Way back, I developed under Windows, starting from nothing (v 1.03) and going all the way up to XP. Then I drifted into OSX. Recently I drifted back, but not all the way. Currently I’m developing for Windows XP on my iMac, and this is how it looks:
As you can see, I’m running two instances of XP, the one on the left has Visual Studio 2005, a full SQL Server developer’s edition, while the one on the right has Visual Studio 2008. That one connects to the SQL server over a faked internal net in the 10.x.x.x A-class. Note that the Dell monitor to the left is connected to the iMac and displays an extended desktop.
Both XPs run under Parallels desktop for Mac, both run in “full screen”, which means they’ll take the full monitor they happen to be on when you go to full screen. Working this way is just like two separate XP machines, except I only need to use one keyboard and mouse. Pretty darn neat. Naturally, you need at least two full XP licenses to do that, but go get an MSDN Pro or MSDN Operating Systems subscription and you’ve got more than enough licenses for this.
For a full screen shot of the two XPs side to side, click this link. (The Dell monitor has lower resolution, which explains why the left XP image is a little bit smaller than the right one.)
When I travel to a customer’s site, I copy over the files for an XP instance to my portable, a MacBook, and when I get back I copy it all back. For instance, I went to a customer site, had them install and set up an SQL database on the XP on my MacBook, came back to my office, copied it back and now the XP running on my iMac has that database installed and set up. It’s the same XP instance. No need for reactivation or anything, XP doesn’t notice the move.
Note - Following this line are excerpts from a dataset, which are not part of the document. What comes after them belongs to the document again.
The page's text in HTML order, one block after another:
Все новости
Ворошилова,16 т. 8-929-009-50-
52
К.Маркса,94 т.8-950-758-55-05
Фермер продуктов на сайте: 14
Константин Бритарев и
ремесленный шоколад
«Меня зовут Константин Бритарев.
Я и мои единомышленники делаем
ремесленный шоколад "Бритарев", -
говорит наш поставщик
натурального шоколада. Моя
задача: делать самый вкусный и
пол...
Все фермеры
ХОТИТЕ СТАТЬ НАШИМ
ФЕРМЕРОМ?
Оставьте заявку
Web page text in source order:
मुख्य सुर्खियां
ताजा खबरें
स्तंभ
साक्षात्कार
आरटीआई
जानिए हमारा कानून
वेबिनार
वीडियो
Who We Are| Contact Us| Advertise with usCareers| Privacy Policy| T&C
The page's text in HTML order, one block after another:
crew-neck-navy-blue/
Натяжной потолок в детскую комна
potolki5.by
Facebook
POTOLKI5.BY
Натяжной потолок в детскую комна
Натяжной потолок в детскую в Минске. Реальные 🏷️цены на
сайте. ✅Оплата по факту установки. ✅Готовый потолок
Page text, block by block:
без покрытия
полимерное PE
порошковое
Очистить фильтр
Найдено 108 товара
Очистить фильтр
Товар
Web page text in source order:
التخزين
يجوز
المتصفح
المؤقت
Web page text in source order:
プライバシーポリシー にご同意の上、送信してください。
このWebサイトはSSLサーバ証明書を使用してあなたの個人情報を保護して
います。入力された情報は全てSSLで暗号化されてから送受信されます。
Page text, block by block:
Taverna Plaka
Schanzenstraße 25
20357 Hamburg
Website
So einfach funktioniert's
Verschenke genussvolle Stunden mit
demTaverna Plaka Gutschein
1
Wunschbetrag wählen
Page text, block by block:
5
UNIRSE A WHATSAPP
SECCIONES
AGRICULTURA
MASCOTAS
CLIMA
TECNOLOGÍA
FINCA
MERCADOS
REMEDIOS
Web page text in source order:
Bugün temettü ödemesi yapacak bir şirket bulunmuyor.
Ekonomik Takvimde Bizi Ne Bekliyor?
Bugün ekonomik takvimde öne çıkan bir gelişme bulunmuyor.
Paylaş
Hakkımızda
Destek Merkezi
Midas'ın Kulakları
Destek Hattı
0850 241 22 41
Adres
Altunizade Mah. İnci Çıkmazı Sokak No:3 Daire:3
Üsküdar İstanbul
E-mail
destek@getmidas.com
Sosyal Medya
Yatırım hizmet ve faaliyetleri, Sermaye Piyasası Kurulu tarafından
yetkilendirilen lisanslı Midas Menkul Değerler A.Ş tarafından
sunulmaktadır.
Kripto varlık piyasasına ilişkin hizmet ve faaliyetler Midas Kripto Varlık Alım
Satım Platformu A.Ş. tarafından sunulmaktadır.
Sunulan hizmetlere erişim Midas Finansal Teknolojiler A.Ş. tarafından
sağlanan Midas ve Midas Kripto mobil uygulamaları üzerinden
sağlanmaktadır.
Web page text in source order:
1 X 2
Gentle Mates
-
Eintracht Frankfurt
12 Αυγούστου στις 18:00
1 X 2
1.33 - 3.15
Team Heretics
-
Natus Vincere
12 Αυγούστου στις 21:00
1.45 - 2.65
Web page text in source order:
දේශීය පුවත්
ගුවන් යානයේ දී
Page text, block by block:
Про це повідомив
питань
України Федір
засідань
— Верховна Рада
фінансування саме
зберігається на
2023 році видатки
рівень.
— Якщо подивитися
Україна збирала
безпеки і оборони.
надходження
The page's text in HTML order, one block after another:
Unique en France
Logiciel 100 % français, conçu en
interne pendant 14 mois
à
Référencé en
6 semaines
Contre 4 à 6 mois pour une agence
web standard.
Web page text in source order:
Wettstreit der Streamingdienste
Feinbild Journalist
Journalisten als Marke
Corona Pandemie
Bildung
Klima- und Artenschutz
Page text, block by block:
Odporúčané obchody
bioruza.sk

Even more interesting is that I don’t even need to shut down and boot XP. I can leave it open in Visual Studio, for instance, on the iMac, close Parallels, move the files to the MacBook, start Parallels, and I’m still in Visual Studio in XP, right in mid-keystroke, so to speak.
But, there’s a problem.
Both my iMac and my MacBook are dual core Intels and both have 2 Gb RAM, max for these models. If I run two XPs on the iMac, the memory allocation looks like this:
Now, that’s a whole bunch of read paint. And most of the rest is yellow. The two XP instances have 512 and 768 Mb RAM allocated through Parallels, which isn’t all that much for XP, but it is really more than can be handled in 2 Gb of RAM. As long as I do nothing else on the iMac, I can work comfortably this way, but as soon as I try to run NeoOffice or Firefox, for instance, things get real slow. The machine starts thrashing the disk and switching between programs can sometimes take minutes.
I needed a plan to get out of this situation, a plan that definitely does not involve Dell, HP, Lenovo or any of those people. Stay tuned.
I do something somewhat similar. I have a Dell machine with XP Pro that I connect to with Microsoft’s Remote Desktop Connection for OS-X. It gives me full access to the Dell from my Macbook Pro since I don’t have a second XP license.
This allows me to do all the heavy compiling work on Dell in background.
It seems so fitting that you still have a Dell screen to display Windows XP on. Unfortunately, since you run two copies of XP, you have to smudge the view of your Mac screen with the ugly XP interface as well.